Former West Philadelphia abortion doctor Kermit Gosnell pleaded not guilty of drug charges Monday. Gosnell was one of the top three Oxycontin prescribers in the state, according to a grand jury report.
Federal drug charges were brought against Gosnell last month when federal authorities charged him for using his clinic as an illegal prescription mill.
In a brief hearing, the judge decided to allow authorities to keep him in custody.
Others involved in the Gosnell case have pleaded guilty. Professor of law at Drexel University and former lecturer at Penn David Cohen said that “when someone pleas guilty to charges it’s because the prosecutor has offered them an agreement of some sort.”
He added that without knowing Gosnell’s lawyer’s strategy he cannot reasonably speculate why he has chosen to plead not guilty. “There are a lot of different strategic reasons people plea not guilty,” he said.
Gosnell, 70, is being accused of illegally selling pain medications — such as Oxycodone and a generic version of the drug Xanax — from 2008 to January 2010 to anyone who was willing to pay cash for these substances.

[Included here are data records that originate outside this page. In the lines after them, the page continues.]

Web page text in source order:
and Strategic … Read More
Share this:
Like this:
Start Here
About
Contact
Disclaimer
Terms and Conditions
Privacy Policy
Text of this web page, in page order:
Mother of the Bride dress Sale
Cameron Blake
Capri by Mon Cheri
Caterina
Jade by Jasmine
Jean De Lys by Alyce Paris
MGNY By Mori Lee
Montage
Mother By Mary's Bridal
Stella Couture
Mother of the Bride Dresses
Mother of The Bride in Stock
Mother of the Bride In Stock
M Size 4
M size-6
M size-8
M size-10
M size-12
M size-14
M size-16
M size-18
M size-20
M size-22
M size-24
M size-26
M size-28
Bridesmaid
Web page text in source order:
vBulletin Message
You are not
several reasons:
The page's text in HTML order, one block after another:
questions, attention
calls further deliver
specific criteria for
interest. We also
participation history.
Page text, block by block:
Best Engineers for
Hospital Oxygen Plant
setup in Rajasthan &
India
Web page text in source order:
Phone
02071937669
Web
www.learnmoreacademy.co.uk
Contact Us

Unauthorized and unskilled staff members wrote prescriptions for these drugs on prescription pads that were pre-signed by Gosnell, according to the grand jury report.
According to testimony compiled by the grand jury, Gosnell would come to clinic between 8 p.m. and 1 a.m. to perform abortions. He would also allegedly come on Sundays when the clinic was officially closed to perform illegal late-term abortions with his wife.

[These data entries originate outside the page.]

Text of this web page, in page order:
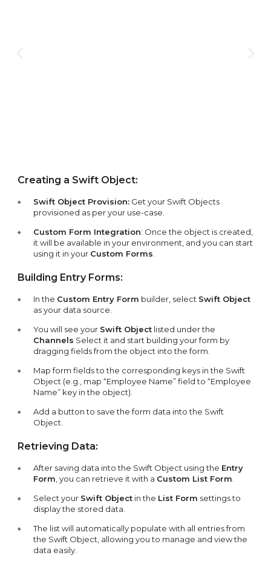
Creating a Swift Object:
Swift Object Provision: Get your Swift Objects
provisioned as per your use-case.
Custom Form Integration: Once the object is created,
it will be available in your environment, and you can start
using it in your Custom Forms
Building Entry Forms:
In the Custom Entry Form builder, select Swift Object
as your data source.
You will see your Swift Object listed under the
Channels Select it and start building your form by
dragging fields from the object into the form.
Map form fields to the corresponding keys in the Swift
Object (e.g., map “Employee Name” field to “Employee
Name” key in the object).
Add a button to save the form data into the Swift
Object.
Retrieving Data:
After saving data into the Swift Object using the Entry
Form , you can retrieve it with a Custom List Form
Select your Swift Object in the List Form settings to
display the stored data.
The list will automatically populate with all entries from
the Swift Object, allowing you to manage and view the
data easily.
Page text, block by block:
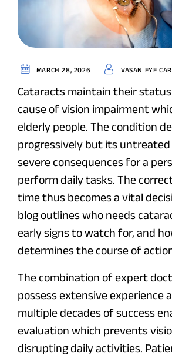
MARCH 28, 2026 VASAN EYE
Cataracts maintain their status
cause of vision impairment
elderly people. The condition
progressively but its
severe consequences for a
perform daily tasks. The
time thus becomes a vital
blog outlines who needs
early signs to watch for, and
determines the course of
The combination of expert
possess extensive experience
multiple decades of success
evaluation which prevents
disrupting daily activities.
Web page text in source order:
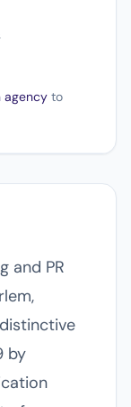
agency to
and PR
by
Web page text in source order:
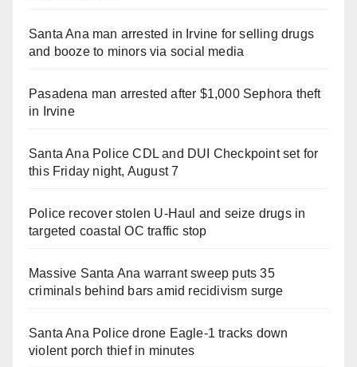
Santa Ana man arrested in Irvine for selling drugs
and booze to minors via social media
Pasadena man arrested after $1,000 Sephora theft
in Irvine
Santa Ana Police CDL and DUI Checkpoint set for
this Friday night, August 7
Police recover stolen U-Haul and seize drugs in
targeted coastal OC traffic stop
Massive Santa Ana warrant sweep puts 35
criminals behind bars amid recidivism surge
Santa Ana Police drone Eagle-1 tracks down
violent porch thief in minutes

Gosnell is also being charged with eight counts of murder — seven for infants and one for a woman, Karnamaya Mongar, who died in his clinic of a drug overdose during an abortion procedure performed by one of his unlicensed employees.
The seven infants were allegedly killed after birth by a process Gosnell referred to as “snipping” — cutting their spinal cords with scissors. Authorities suspect he has killed hundreds of babies in this manner over the course of his career.

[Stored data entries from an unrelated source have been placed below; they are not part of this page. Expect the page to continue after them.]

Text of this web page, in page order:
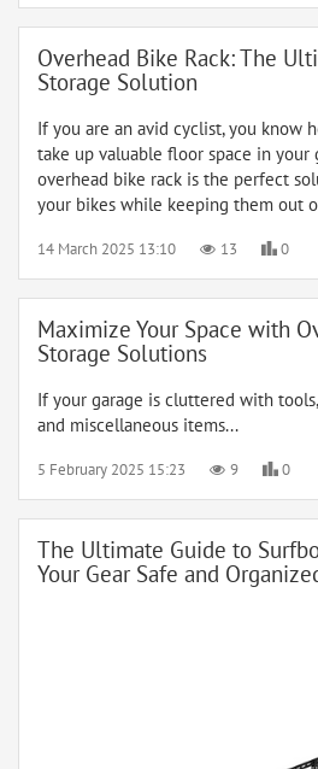
Overhead Bike Rack: The
Storage Solution
If you are an avid cyclist, you know
take up valuable floor space in your
overhead bike rack is the perfect
your bikes while keeping them out
14 March 2025 13:10 13 0
Maximize Your Space with
Storage Solutions
If your garage is cluttered with
and miscellaneous items...
5 February 2025 15:23 9 0
The Ultimate Guide to
Your Gear Safe and
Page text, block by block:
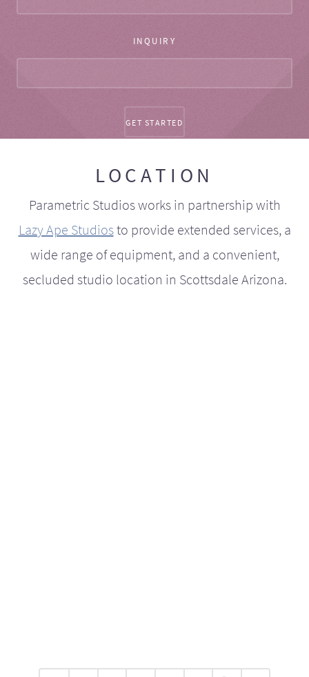
INQUIRY
LOCATION
Parametric Studios works in partnership with
Lazy Ape Studiosto provide extended services, a
wide range of equipment, and a convenient,
secluded studio location in Scottsdale Arizona.
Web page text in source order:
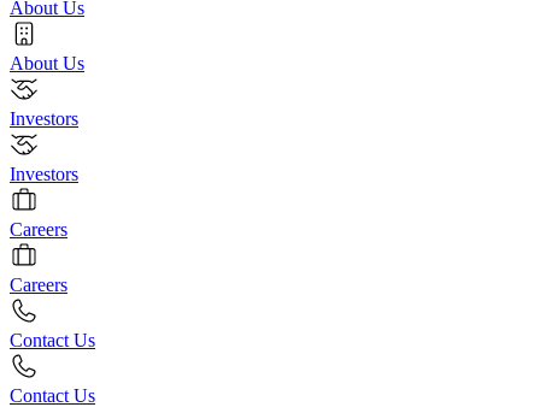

In response to the findings in Gosnell’s clinic during the 2010 raid, Pennsylvania state legislature passed a bill last year that will hold abortion clinics to stricter regulations. Opponents of the law believe it will force many current abortion clinics to close due to the costs of meeting the new regulations.
Cohen, who specializes in abortion and feminist law, said that if what the city claims to be true about Gosnell’s clinic is true, the findings are “absolutely horrible” but believes that the state has “overreacted” in its legislative reaction. He finds the new regulations to be “completely unnecessary…[because] there is no [abortion] clinic in the state that is anything like Gosnell’s.”
Cohen believes this new law will “severely limit women’s options.”
A recently introduced state bill — the Women’s Right To Know Act — will require women to view their ultrasound before receiving an abortion.
Cohen added that “one of the biggest problems we have in this country is that Medicaid does not pay for abortion” so poor women are often forced to turn to doctors like Gosnell who offer cheaper abortion services despite the risks they may knowingly or unknowingly face.